The behaviour worth fearing only shows up in motion. A model flattering the evaluator who decides its fate, or quietly throwing a test it could have aced, never appears in any single reply. It emerges over many turns, with tools, across a whole run. You catch it only in the execution trace, which the harness owns and the weights don't.

The actions are real, and usually you can't take them back. The model emits "delete the records" and a function dutifully deletes them. The cost of a mistake stops being an awkward paragraph and becomes a wire transfer, a leaked key, a 3 a.m. outage.

And it compounds. Wire a few agents together and one poisoned output becomes the next one's trusted input.

None of this is a knock on the model-level work.

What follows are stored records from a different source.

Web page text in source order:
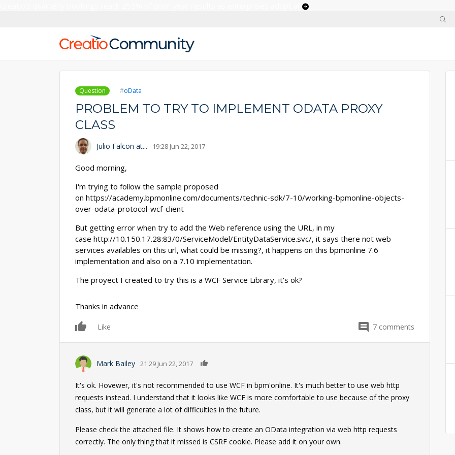
Question oData
PROBLEM TO TRY TO IMPLEMENT ODATA PROXY
CLASS
Julio Falcon at... 19:28 Jun 22, 2017
Good morning,
I'm trying to follow the sample proposed
on https://academy.bpmonline.com/documents/technic-sdk/7-10/working-bpmonline-objects-
over-odata-protocol-wcf-client
But getting error when try to add the Web reference using the URL, in my
case http://10.150.17.28:83/0/ServiceModel/EntityDataService.svc/, it says there not web
services availables on this url, what could be missing?, it happens on this bpmonline 7.6
implementation and also on a 7.10 implementation.
The proyect I created to try this is a WCF Service Library, it's ok?
Thanks in advance
Like 7 comments
Mark Bailey 21:29 Jun 22, 2017
It's ok. Hovewer, it's not recommended to use WCF in bpm'online. It's much better to use web http
requests instead. I understand that it looks like WCF is more comfortable to use because of the proxy
class, but it will generate a lot of difficulties in the future.
Please check the attached file. It shows how to create an OData integration via web http requests
correctly. The only thing that it missed is CSRF cookie. Please add it on your own.
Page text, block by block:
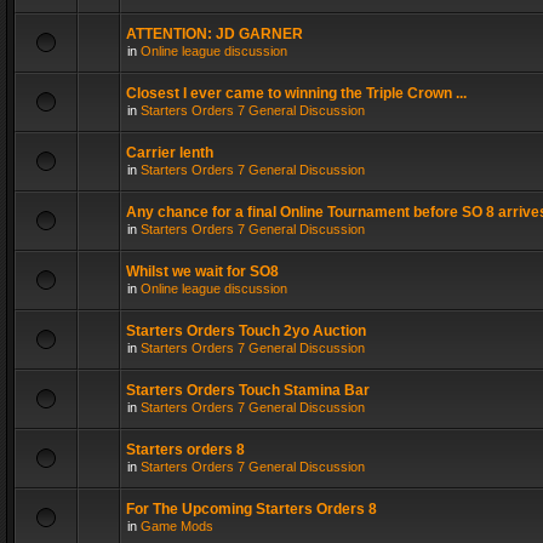
ATTENTION: JD GARNER
in Online league discussion
Closest I ever came to winning the Triple Crown ...
in Starters Orders 7 General Discussion
Carrier lenth
in Starters Orders 7 General Discussion
Any chance for a final Online Tournament before SO 8
in Starters Orders 7 General Discussion
Whilst we wait for SO8
in Online league discussion
Starters Orders Touch 2yo Auction
in Starters Orders 7 General Discussion
Starters Orders Touch Stamina Bar
in Starters Orders 7 General Discussion
Starters orders 8
in Starters Orders 7 General Discussion
For The Upcoming Starters Orders 8
in Game Mods
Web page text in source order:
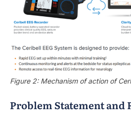
Figure 2: Mechanism of action of
Problem Statement and
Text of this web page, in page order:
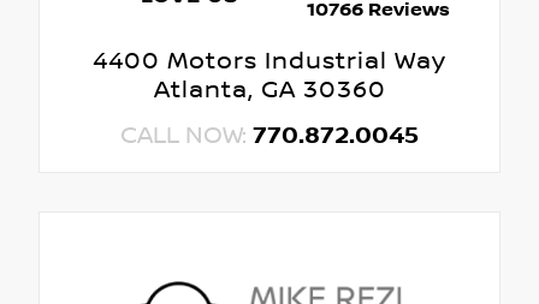
10766 Reviews
4400 Motors Industrial Way
Atlanta, GA 30360
CALL NOW: 770.872.0045
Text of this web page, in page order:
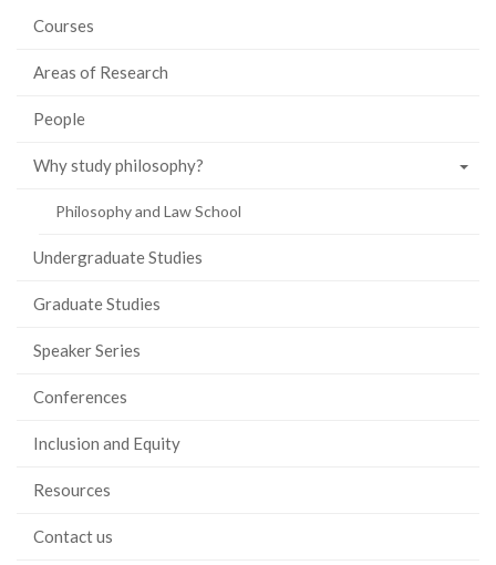
Courses
Areas of Research
People
Why study philosophy?
Philosophy and Law School
Undergraduate Studies
Graduate Studies
Speaker Series
Conferences
Inclusion and Equity
Resources
Contact us
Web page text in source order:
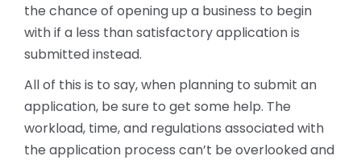
the chance of opening up a business to begin
with if a less than satisfactory application is
submitted instead.
All of this is to say, when planning to submit an
application, be sure to get some help. The
workload, time, and regulations associated with
the application process can’t be overlooked and
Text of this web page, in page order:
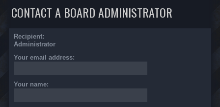
CONTACT A BOARD ADMINISTRATOR
Recipient:
Administrator
Your email address:
Your name:
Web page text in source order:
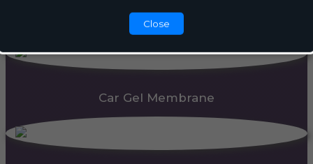
Close
Automatic Dispenser
Car Gel Membrane
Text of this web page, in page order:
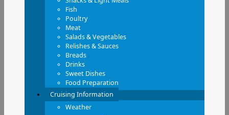
Fish
Poultry
Meat
Salads & Vegetables
Relishes & Sauces
Breads
Drinks
Sweet Dishes
Food Preparation
Cruising Information
Weather
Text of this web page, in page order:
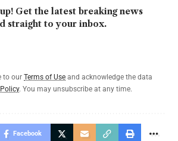
Get the latest breaking news
straight to your inbox.
to our Terms of Use and acknowledge the data
. You may unsubscribe at any time.
Facebook
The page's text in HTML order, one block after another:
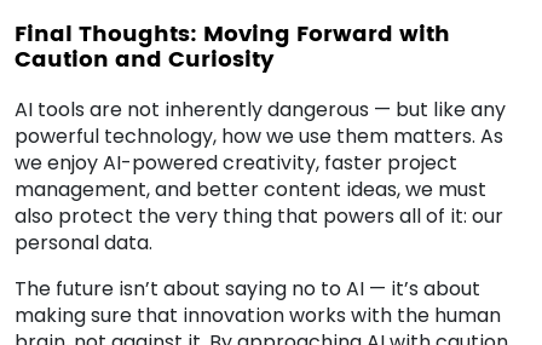
Final Thoughts: Moving Forward with
Caution and Curiosity
AI tools are not inherently dangerous — but like any
powerful technology, how we use them matters. As
we enjoy AI-powered creativity, faster project
management, and better content ideas, we must
also protect the very thing that powers all of it: our
personal data.
The future isn’t about saying no to AI — it’s about
making sure that innovation works with the human
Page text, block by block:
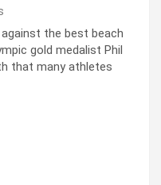
the best beach
gold medalist Phil
that many athletes
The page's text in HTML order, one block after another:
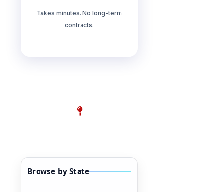
Takes minutes. No long-term
contracts.
Browse by State
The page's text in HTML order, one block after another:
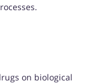
on biological
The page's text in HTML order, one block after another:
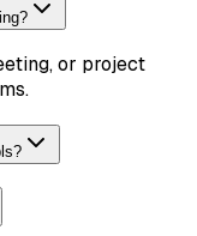
or project
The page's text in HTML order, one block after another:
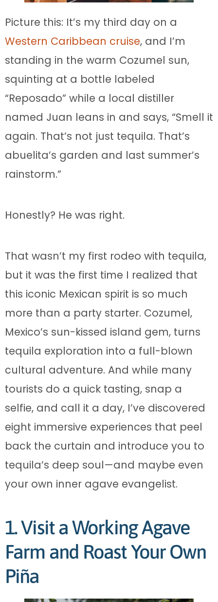
Picture this: It’s my third day on a
Western Caribbean cruise, and I’m
standing in the warm Cozumel sun,
squinting at a bottle labeled
“Reposado” while a local distiller
named Juan leans in and says, “Smell it
again. That’s not just tequila. That’s
abuelita’s garden and last summer’s
rainstorm.”
Honestly? He was right.
That wasn’t my first rodeo with tequila,
but it was the first time I realized that
this iconic Mexican spirit is so much
more than a party starter. Cozumel,
Mexico’s sun-kissed island gem, turns
tequila exploration into a full-blown
cultural adventure. And while many
tourists do a quick tasting, snap a
selfie, and call it a day, I’ve discovered
eight immersive experiences that peel
back the curtain and introduce you to
tequila’s deep soul—and maybe even
your own inner agave evangelist.
1. Visit a Working Agave
Farm and Roast Your Own
Piña
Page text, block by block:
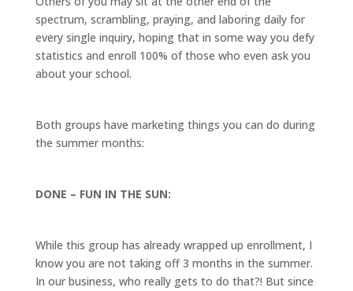
spectrum, scrambling, praying, and laboring daily for
every single inquiry, hoping that in some way you defy
statistics and enroll 100% of those who even ask you
about your school.
Both groups have marketing things you can do during
the summer months:
DONE – FUN IN THE SUN:
While this group has already wrapped up enrollment, I
know you are not taking off 3 months in the summer.
In our business, who really gets to do that?! But since
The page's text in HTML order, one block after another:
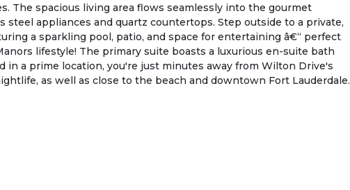
The spacious living area flows seamlessly into the gourmet
appliances and quartz countertops. Step outside to a private,
a sparkling pool, patio, and space for entertaining â€“ perfect
lifestyle! The primary suite boasts a luxurious en-suite bath
in a prime location, you're just minutes away from Wilton Drive's
as well as close to the beach and downtown Fort Lauderdale.
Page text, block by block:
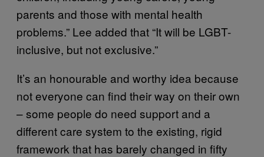
parents and those with mental health
problems.” Lee added that “It will be LGBT-
inclusive, but not exclusive.”
It’s an honourable and worthy idea because
not everyone can find their way on their own
– some people do need support and a
different care system to the existing, rigid
framework that has barely changed in fifty
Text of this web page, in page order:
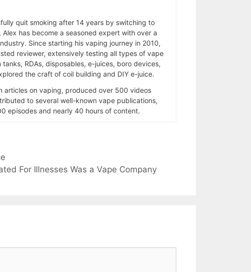
quit smoking after 14 years by switching to
has become a seasoned expert with over a
Since starting his vaping journey in 2010,
reviewer, extensively testing all types of vape
RDAs, disposables, e-juices, boro devices,
the craft of coil building and DIY e-juice.
articles on vaping, produced over 500 videos
to several well-known vape publications,
episodes and nearly 40 hours of content.
For Illnesses Was a Vape Company
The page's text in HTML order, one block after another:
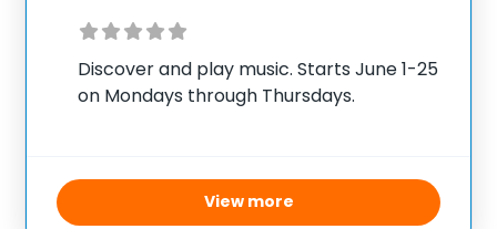
Discover and play music. Starts June 1-25
on Mondays through Thursdays.
View more
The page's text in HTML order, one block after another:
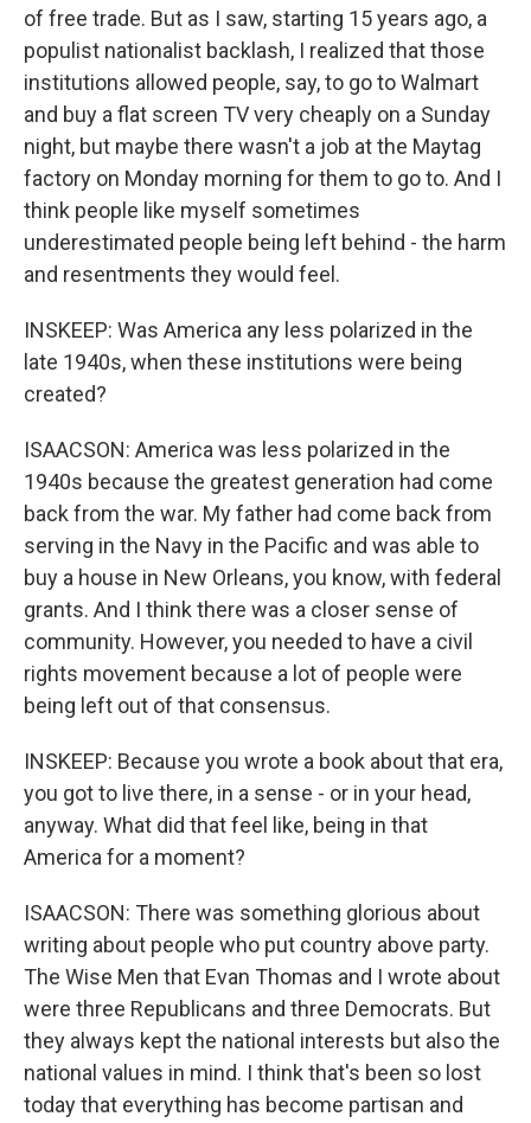
of free trade. But as I saw, starting 15 years ago, a
populist nationalist backlash, I realized that those
institutions allowed people, say, to go to Walmart
and buy a flat screen TV very cheaply on a Sunday
night, but maybe there wasn't a job at the Maytag
factory on Monday morning for them to go to. And I
think people like myself sometimes
underestimated people being left behind - the harm
and resentments they would feel.
INSKEEP: Was America any less polarized in the
late 1940s, when these institutions were being
created?
ISAACSON: America was less polarized in the
1940s because the greatest generation had come
back from the war. My father had come back from
serving in the Navy in the Pacific and was able to
buy a house in New Orleans, you know, with federal
grants. And I think there was a closer sense of
community. However, you needed to have a civil
rights movement because a lot of people were
being left out of that consensus.
INSKEEP: Because you wrote a book about that era,
you got to live there, in a sense - or in your head,
anyway. What did that feel like, being in that
America for a moment?
ISAACSON: There was something glorious about
writing about people who put country above party.
The Wise Men that Evan Thomas and I wrote about
were three Republicans and three Democrats. But
they always kept the national interests but also the
national values in mind. I think that's been so lost
today that everything has become partisan and
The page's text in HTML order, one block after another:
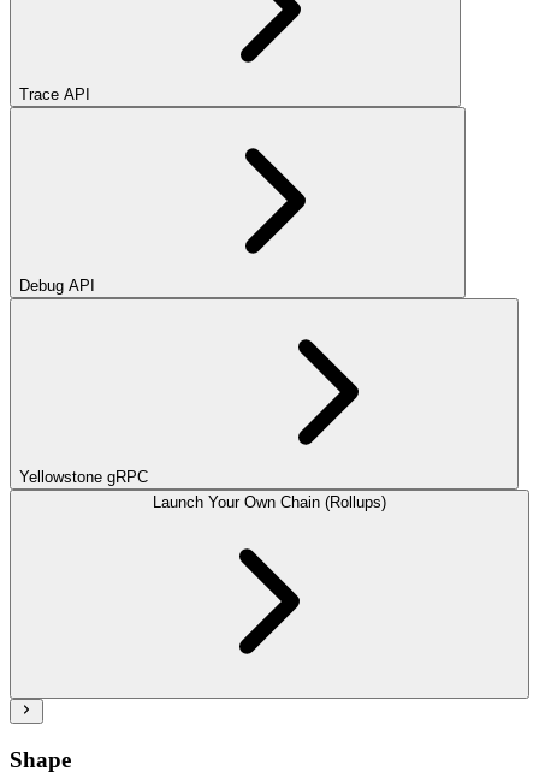
Trace API
Debug API
Yellowstone gRPC
Launch Your Own Chain (Rollups)
Shape
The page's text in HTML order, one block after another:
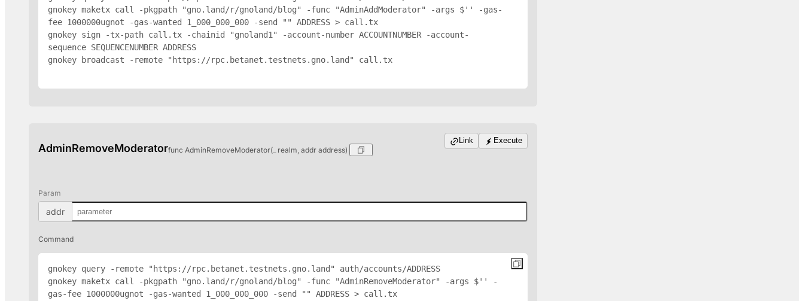
gnokey maketx call -pkgpath "gno.land/r/gnoland/blog" -func "AdminAddModerator" -args $' ' -gas-
fee 1000000ugnot -gas-wanted 1_000_000_000 -send " " ADDRESS > call.tx
gnokey sign -tx-path call.tx -chainid "gnoland1" -account-number ACCOUNTNUMBER -account-
sequence SEQUENCENUMBER ADDRESS
gnokey broadcast -remote "https://rpc.betanet.testnets.gno.land" call.tx
AdminRemoveModeratorfunc AdminRemoveModerator(_ realm, addr address)
Link Execute
Param
addr
Command
gnokey query -remote "https://rpc.betanet.testnets.gno.land" auth/accounts/ADDRESS
gnokey maketx call -pkgpath "gno.land/r/gnoland/blog" -func "AdminRemoveModerator" -args $' ' -
gas-fee 1000000ugnot -gas-wanted 1_000_000_000 -send " " ADDRESS > call.tx
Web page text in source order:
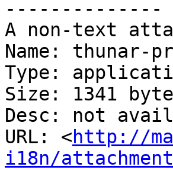
--------------
A non-text
Name: thunar-
Type:
Size: 1341
Desc: not
URL: <http://
i18n/
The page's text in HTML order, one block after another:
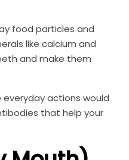
food particles and
like calcium and
and make them
actions would
that help your
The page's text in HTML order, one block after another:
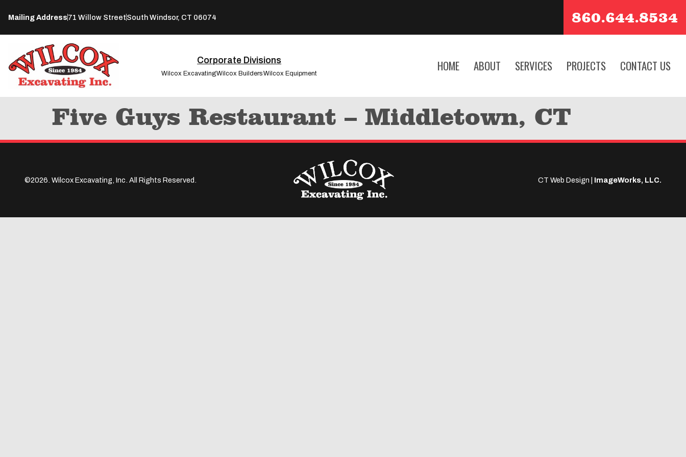
Mailing Address71 Willow StreetSouth Windsor, CT 06074 860.644.8534
Corporate Divisions
Wilcox ExcavatingWilcox BuildersWilcox Equipment HOME ABOUT SERVICES PROJECTS CONTACT US
Five Guys Restaurant – Middletown, CT
©2026. Wilcox Excavating, Inc. All Rights Reserved. CT Web Design | ImageWorks, LLC.
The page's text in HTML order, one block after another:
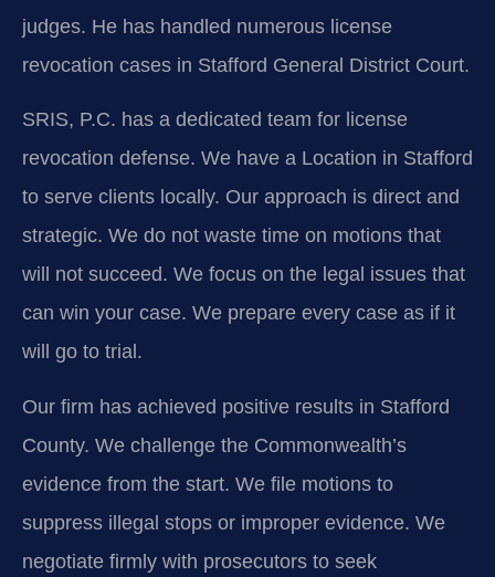
judges. He has handled numerous license
revocation cases in Stafford General District Court.
SRIS, P.C. has a dedicated team for license
revocation defense. We have a Location in Stafford
to serve clients locally. Our approach is direct and
strategic. We do not waste time on motions that
will not succeed. We focus on the legal issues that
can win your case. We prepare every case as if it
will go to trial.
Our firm has achieved positive results in Stafford
County. We challenge the Commonwealth’s
evidence from the start. We file motions to
suppress illegal stops or improper evidence. We
negotiate firmly with prosecutors to seek
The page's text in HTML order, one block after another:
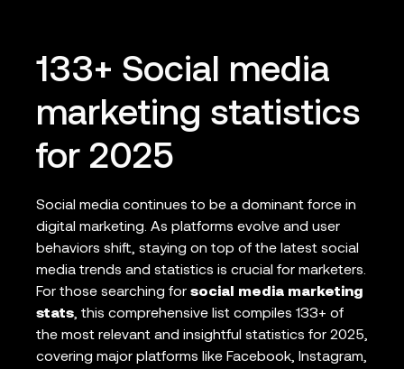
133+ Social media
marketing statistics
for 2025
Social media continues to be a dominant force in
digital marketing. As platforms evolve and user
behaviors shift, staying on top of the latest social
media trends and statistics is crucial for marketers.
For those searching for social media marketing
stats, this comprehensive list compiles 133+ of
the most relevant and insightful statistics for 2025,
covering major platforms like Facebook, Instagram,
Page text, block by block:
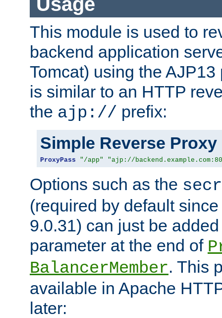
This module is used to
backend application
Tomcat) using the
is similar to an HTTP
the ajp:// prefix:
Simple Reverse Proxy
ProxyPass "/app" "ajp://
Options such as the
(required by default
9.0.31) can just be
parameter at the end of
BalancerMember. This
available in Apache
later:
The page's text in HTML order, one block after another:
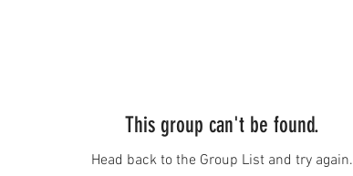
This group can't be found.
Head back to the Group List and try again.
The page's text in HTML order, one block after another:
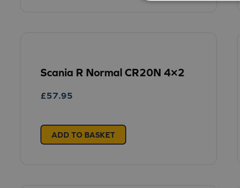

It's necessary, it's nowhere near finished, and the sharpest people in the field are nose-deep in it. The point is only that a model is one layer, and the entire case for defence in depth is that you need several independent ones. The agent wraps the model in newer layers: untrusted input, broad tool permissions, a standing memory, other agents. They're the youngest and least built-out, and they're the ones actually touching the world.

The honest version of the ledger isn't "the model might say something bad." It's that we've wired a system that can't reliably tell a command from a comment to a set of tools that act on the world, and the layer holding that line is the youngest, thinnest part of the whole stack.

We built the reach first. The brakes are coming second.